Re:Embedded 64-Bit by Scherf · 2004-01-21 22:57 · Score: 2, Interesting

OTOH, other than disk controller caches (?), what kind of embedded systems need more than 4GB online simultaneously ?

Some CAD Programms used in Mechanical Engineering (CATIA V5 for example) could use that much. Loading a whole car engine into one of these Programms will exceed 4 GB pretty quickly.
Answer: yes by p3d0 · 2004-01-22 02:11 · Score: 2, Interesting

A while back, I was looking into more efficient heap storage of Java objects, and found that the heap of a variety of Java programs consist of about half pointers and half ints. The next most common type was booleans, and they were under 1%. Everything else was vanishingly small.
Thus, you can expect Java heaps to expand by about 50% when moving from 32-bit to 64-bit pointers. What effect this has on your program's performance depends on the relation between the program's resident sets and the machine's cache. For instance, if your program has a resident set of 200KB on a machine with a 256KB cache, then the extra 50% will blow the cache and kill your performance. If the resident set were 150KB, the performance impact would probably be minimal.
Disclaimer: I was doing this as a pet project in my spare time, so take these numbers with a grain of salt.

--
Patrick Doyle
I mod down every jackass who puts his moderation policy in his sig. Oh, wait a sec....
64 bit pointers on embedded platforms? by polyp2000 · 2004-01-22 04:06 · Score: 2, Interesting

>This is especially an issue on embedded platforms where RAM is at a premium... What kinds of embedded platforms are likely to be needing greater than 4gb RAM anyhow? I sure as hell cant imagine a use for a 64bit washing machine with upwards of 4gigs .. Thats a hell of a lot of washing programmes.

--
Electronic Music Made Using Linux http://soundcloud.com/polyp
Re:Embedded 64-Bit by j3110 · 2004-01-22 05:49 · Score: 3, Interesting

I think the cache arguement is complete BS. It appears it would be true, but not really. Most pointers are created and controlled by the compiler, and they are going to be relative 90% of the time. That's why relative addressing was invented. So, you get an extra 4 bytes stuffed into your cache on the relatively rare occurance that one of your 8 byte pointers are being used. In this 8 byte pointer, I'm just going to assume that you aren't idiot enough to be accessing memory in the same page most of the time. I really think that the page switching of the RAM to access the data at the other end of the pointer is going to be the greatest overhead. Normal cache misses in a 64bit addressing scheme should be exponentially more than a 32bit, if you really needed the 64bit.

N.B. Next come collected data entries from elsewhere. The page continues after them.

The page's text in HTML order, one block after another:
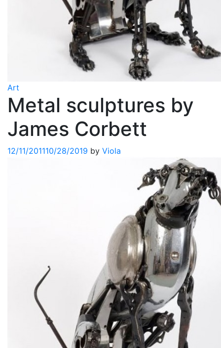
Art
Metal sculptures by
James Corbett
12/11/201110/28/2019 by Viola
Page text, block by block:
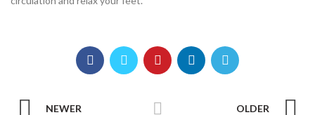
NEWER OLDER
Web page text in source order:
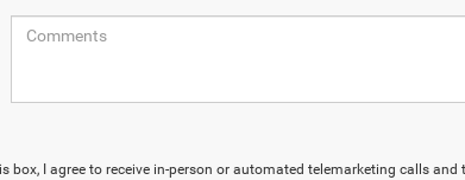
box, I agree to receive in-person or automated telemarketing calls and
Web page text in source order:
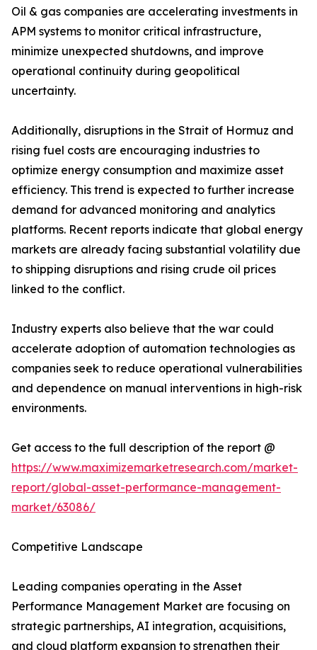
Oil & gas companies are accelerating investments in
APM systems to monitor critical infrastructure,
minimize unexpected shutdowns, and improve
operational continuity during geopolitical
uncertainty.
Additionally, disruptions in the Strait of Hormuz and
rising fuel costs are encouraging industries to
optimize energy consumption and maximize asset
efficiency. This trend is expected to further increase
demand for advanced monitoring and analytics
platforms. Recent reports indicate that global energy
markets are already facing substantial volatility due
to shipping disruptions and rising crude oil prices
linked to the conflict.
Industry experts also believe that the war could
accelerate adoption of automation technologies as
companies seek to reduce operational vulnerabilities
and dependence on manual interventions in high-risk
environments.
Get access to the full description of the report @
https://www.maximizemarketresearch.com/market-
report/global-asset-performance-management-
market/63086/
Competitive Landscape
Leading companies operating in the Asset
Performance Management Market are focusing on
strategic partnerships, AI integration, acquisitions,
and cloud platform expansion to strengthen their
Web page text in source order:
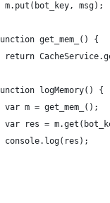
m.put(bot_key, msg);
get_mem_() {
return
logMemory() {
var m = get_mem_();
var res =
console.log(res);
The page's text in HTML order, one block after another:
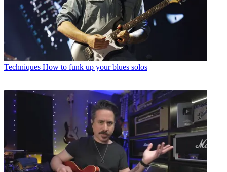
Techniques How to funk up your blues solos
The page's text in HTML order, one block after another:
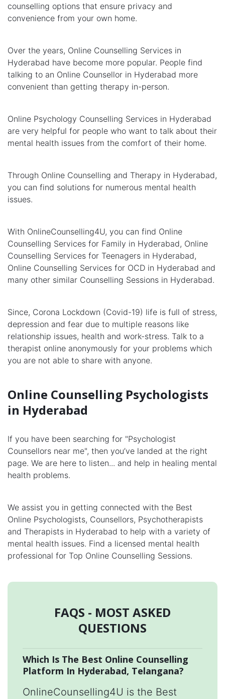
counselling options that ensure privacy and
convenience from your own home.
Over the years, Online Counselling Services in
Hyderabad have become more popular. People find
talking to an Online Counsellor in Hyderabad more
convenient than getting therapy in-person.
Online Psychology Counselling Services in Hyderabad
are very helpful for people who want to talk about their
mental health issues from the comfort of their home.
Through Online Counselling and Therapy in Hyderabad,
you can find solutions for numerous mental health
issues.
With OnlineCounselling4U, you can find Online
Counselling Services for Family in Hyderabad, Online
Counselling Services for Teenagers in Hyderabad,
Online Counselling Services for OCD in Hyderabad and
many other similar Counselling Sessions in Hyderabad.
Since, Corona Lockdown (Covid-19) life is full of stress,
depression and fear due to multiple reasons like
relationship issues, health and work-stress. Talk to a
therapist online anonymously for your problems which
you are not able to share with anyone.
Online Counselling Psychologists
in Hyderabad
If you have been searching for "Psychologist
Counsellors near me", then you’ve landed at the right
page. We are here to listen... and help in healing mental
health problems.
We assist you in getting connected with the Best
Online Psychologists, Counsellors, Psychotherapists
and Therapists in Hyderabad to help with a variety of
mental health issues. Find a licensed mental health
professional for Top Online Counselling Sessions.
FAQS - MOST ASKED
QUESTIONS
Which Is The Best Online Counselling
Platform In Hyderabad, Telangana?
OnlineCounselling4U is the Best
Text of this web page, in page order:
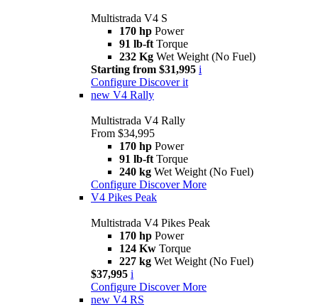
Multistrada V4 S
170 hp Power
91 lb-ft Torque
232 Kg Wet Weight (No Fuel)
Starting from $31,995 i
Configure Discover it
new V4 Rally
Multistrada V4 Rally
From $34,995
170 hp Power
91 lb-ft Torque
240 kg Wet Weight (No Fuel)
Configure Discover More
V4 Pikes Peak
Multistrada V4 Pikes Peak
170 hp Power
124 Kw Torque
227 kg Wet Weight (No Fuel)
$37,995 i
Configure Discover More
new V4 RS
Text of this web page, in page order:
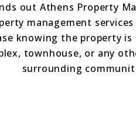
out Athens Property
management
knowing the property
townhouse, or any
surrounding
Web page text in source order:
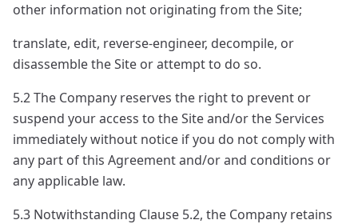
other information not originating from the Site;
translate, edit, reverse-engineer, decompile, or
disassemble the Site or attempt to do so.
5.2 The Company reserves the right to prevent or
suspend your access to the Site and/or the Services
immediately without notice if you do not comply with
any part of this Agreement and/or and conditions or
any applicable law.
5.3 Notwithstanding Clause 5.2, the Company retains
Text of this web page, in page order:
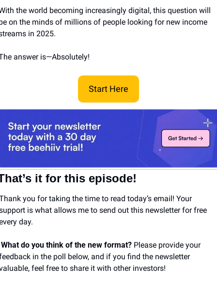
the world becoming increasingly digital, this question will
on the minds of millions of people looking for new income
in 2025.
answer is—Absolutely!
Start Here
it for this episode!
you for taking the time to read today’s email! Your
is what allows me to send out this newsletter for free
day.
What do you think of the new format? Please provide your
in the poll below, and if you find the newsletter
feel free to share it with other investors!

So while you may have a caching problem, I think it's going to be because of accessing more data rather than the 4 bytes extra on some pointers.

Now if you're using disk based data structures, you better be using 64bit. I could make an exception if you used a 32bit number to address the cluster, then a 16bit number to access the actual data in the cluster, if required. A good DB server would do well to use 32bit cluster numbers to save index size, then scan the loaded cluster for the record. AFAIK, no one has been clever enough to do this, but I'm not privy to the internal structures of a lot of DBMSs. And this would matter a lot, because you could fit much more of the index into memory, and have much less data to read on the drive. Throwing away CPU cycles and memory for more compact disk data is a common practice.

--
Karma Clown